WHAT IS REQUIRED: Copy out all lines of the records in which the word "lived" appears.

|---|

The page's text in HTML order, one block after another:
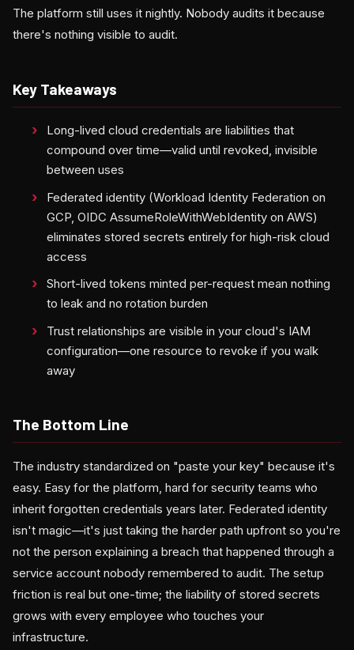
The platform still uses it nightly. Nobody audits it because
there's nothing visible to audit.
Key Takeaways
Long-lived cloud credentials are liabilities that
compound over time—valid until revoked, invisible
between uses
Federated identity (Workload Identity Federation on
GCP, OIDC AssumeRoleWithWebIdentity on AWS)
eliminates stored secrets entirely for high-risk cloud
access
Short-lived tokens minted per-request mean nothing
to leak and no rotation burden
Trust relationships are visible in your cloud's IAM
configuration—one resource to revoke if you walk
away
The Bottom Line
The industry standardized on "paste your key" because it's
easy. Easy for the platform, hard for security teams who
inherit forgotten credentials years later. Federated identity
isn't magic—it's just taking the harder path upfront so you're
not the person explaining a breach that happened through a
service account nobody remembered to audit. The setup
friction is real but one-time; the liability of stored secrets
grows with every employee who touches your
infrastructure.

|---|

ANSWER BELOW:
Long-lived cloud credentials are liabilities that
Short-lived tokens minted per-request mean nothing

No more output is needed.